Garcia was best known, and deservedly so, for his extended guitar improvisations, and while it is not true that he and the Dead never played a song the same way twice, they came awfully close.
In a Guitar magazine interview in 1985, he said that
"It keeps on changing. I still basically revolve around the melody and the way it’s broken up into phrases as I perceive them. With most solos, I tend to play something that phrases the way the melody does; my phrases may be more dense or have different value, but they’ll occur in the same places in the song."
McNally quotes Garcia as saying that
"We know from out own experience that enough things happen that aren’t the result of signals or planning or communication that we’re aware of, but that are miraculous manifestations, that keep proving it out, that there’s no way to deny it. We're just involved in something that has a very high incidence of synchronicity. You know, the Jungian idea of synchronicity? Well, shit, that's day-to-day reality for us.

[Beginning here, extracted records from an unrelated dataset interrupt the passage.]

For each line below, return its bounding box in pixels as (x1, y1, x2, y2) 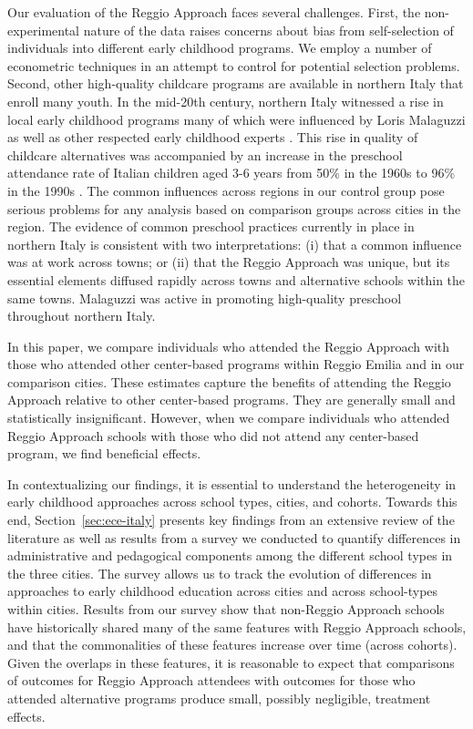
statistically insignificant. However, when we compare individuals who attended (7, 408, 450, 427)
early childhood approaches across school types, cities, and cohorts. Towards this (7, 492, 458, 511)
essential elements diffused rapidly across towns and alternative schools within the (7, 270, 466, 289)
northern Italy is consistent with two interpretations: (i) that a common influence (7, 234, 462, 253)
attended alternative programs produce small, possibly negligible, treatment (7, 688, 431, 707)
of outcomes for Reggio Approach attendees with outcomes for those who (7, 671, 416, 690)
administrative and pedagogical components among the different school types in (7, 546, 453, 565)
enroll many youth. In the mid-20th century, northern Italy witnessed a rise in (7, 91, 444, 110)

"There's a large element of what we do that we have no control over. We have to beg off from what's happening – it isn't us that’s doing it, we’re only like the tools through which it’s happening. And it's okay. We have faith . . . Our music is never counting. For us the One is always Now. In time – whether it’s 7/4 time, 4/4 time, or whatever – we’re always coming back to the One."
Jerry Garcia’s candid remark that his "little attempt at having a straight life" as a young man was a fiction is revealing, as well as somewhat sad, because in the end bad habits that begat those epic battles with his demons sapped his creative vitality and took him from us much too soon. I say somewhat sad because truth be known, it is difficult to imagine a man whose life was one long strange trip being a bank president by day and taking me on such fantastic musical odysseys by night.
In the end, Garcia was the ultimate tour guide: He took me to exraordinary places but he always brought me back and set me down gently.
I particulary like the work he did with David Grisman, what they called Dawg Music.